Проволочные фигуры в его руках сцепились в удивительно красивый узорчатый гребень.
– Значит, – уточнил я, – прочность луночки рассчитана на пять тысяч атмосфер, а прочность колец – только на пятьсот…
– Именно… – Григорьев отодвинул от себя свою работу. – Кольца в каких‑то условиях должны разлетаться, а луночка обязана устоять.
– Устоять? Но перед чем, если эта вся конструкция выносилась в вакуум и становилась практически невесомой?
– А тут, – осторожно начал Топанов, – не предполагался ли взрыв?

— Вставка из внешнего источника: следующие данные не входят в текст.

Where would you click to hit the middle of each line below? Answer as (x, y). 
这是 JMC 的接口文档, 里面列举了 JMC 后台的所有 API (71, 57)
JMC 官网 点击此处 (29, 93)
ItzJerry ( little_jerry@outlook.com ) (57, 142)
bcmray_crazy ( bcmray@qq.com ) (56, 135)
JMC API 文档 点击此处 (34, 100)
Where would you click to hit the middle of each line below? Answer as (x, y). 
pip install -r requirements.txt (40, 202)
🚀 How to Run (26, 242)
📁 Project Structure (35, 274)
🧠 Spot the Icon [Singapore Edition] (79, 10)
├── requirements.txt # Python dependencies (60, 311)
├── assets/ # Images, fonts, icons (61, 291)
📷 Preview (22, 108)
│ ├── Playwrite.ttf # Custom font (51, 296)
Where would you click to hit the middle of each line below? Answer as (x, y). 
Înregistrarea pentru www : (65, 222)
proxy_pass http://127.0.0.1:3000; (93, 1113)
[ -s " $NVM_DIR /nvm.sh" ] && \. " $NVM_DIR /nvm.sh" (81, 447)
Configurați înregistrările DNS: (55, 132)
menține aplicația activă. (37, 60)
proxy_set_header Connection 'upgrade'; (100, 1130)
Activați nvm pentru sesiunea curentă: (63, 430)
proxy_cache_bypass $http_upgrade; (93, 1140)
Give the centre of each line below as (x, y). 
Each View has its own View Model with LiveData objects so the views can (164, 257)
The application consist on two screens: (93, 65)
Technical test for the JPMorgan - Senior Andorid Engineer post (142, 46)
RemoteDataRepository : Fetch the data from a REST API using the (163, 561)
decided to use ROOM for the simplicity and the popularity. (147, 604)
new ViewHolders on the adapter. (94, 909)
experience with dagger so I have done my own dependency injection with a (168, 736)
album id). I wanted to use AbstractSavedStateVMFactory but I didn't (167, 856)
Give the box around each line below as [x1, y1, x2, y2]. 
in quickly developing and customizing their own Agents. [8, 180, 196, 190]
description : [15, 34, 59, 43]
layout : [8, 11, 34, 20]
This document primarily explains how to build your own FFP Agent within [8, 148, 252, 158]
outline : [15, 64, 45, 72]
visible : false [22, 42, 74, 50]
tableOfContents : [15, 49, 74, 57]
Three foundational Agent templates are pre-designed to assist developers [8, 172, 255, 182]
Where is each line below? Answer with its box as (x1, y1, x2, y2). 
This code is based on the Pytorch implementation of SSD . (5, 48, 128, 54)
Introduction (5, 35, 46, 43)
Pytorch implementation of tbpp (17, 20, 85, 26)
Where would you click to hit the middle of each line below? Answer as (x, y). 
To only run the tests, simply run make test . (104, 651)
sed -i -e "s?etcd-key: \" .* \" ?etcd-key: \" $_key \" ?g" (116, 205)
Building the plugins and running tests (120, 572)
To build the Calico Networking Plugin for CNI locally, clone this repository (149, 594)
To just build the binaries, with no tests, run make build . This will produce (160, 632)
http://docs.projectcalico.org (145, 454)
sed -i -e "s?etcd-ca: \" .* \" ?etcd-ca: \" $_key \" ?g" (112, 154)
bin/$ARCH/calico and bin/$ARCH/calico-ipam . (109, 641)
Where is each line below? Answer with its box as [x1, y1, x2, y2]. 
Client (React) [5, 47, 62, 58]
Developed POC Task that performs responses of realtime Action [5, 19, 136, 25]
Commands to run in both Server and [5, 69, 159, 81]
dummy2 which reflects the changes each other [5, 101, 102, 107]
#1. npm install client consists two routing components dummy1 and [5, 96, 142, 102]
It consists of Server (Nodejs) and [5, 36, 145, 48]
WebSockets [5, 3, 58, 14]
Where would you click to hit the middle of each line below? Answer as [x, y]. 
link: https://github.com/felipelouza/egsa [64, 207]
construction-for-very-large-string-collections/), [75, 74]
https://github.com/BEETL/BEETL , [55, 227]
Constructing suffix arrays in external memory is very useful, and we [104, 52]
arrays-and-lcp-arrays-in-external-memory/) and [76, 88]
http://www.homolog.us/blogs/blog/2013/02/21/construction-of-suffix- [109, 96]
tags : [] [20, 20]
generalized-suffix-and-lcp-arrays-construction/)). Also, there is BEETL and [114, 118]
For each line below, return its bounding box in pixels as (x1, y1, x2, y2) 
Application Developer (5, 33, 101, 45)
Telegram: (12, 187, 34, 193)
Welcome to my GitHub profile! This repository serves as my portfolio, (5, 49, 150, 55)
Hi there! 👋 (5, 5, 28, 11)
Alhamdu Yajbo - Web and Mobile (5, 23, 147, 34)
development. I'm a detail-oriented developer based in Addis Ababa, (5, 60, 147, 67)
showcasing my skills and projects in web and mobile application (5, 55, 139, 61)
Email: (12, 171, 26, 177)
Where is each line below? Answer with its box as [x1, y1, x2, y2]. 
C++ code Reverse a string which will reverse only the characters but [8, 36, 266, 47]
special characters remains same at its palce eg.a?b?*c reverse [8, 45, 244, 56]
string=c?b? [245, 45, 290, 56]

– При чем здесь взрыв? – спросил Григорьев.
– Да, да, какой‑то взрыв, – уже уверенней продолжал Топанов. – Вот возьмите артиллерийский снаряд; его оболочка должна разорваться только при достижении определенного значения внутреннего давления, не раньше и не позже…
– Смотрите! – вырвалось у меня. – Каждая луночка сегмента точно подходит к луночке другого сегмента!
– Ну, это мы заметили! – раздалось вокруг. – Да что из того?
– А из этого выходит, что там, где две соединились, там может присоединиться и третья фигура и четвертая… Вот давайте!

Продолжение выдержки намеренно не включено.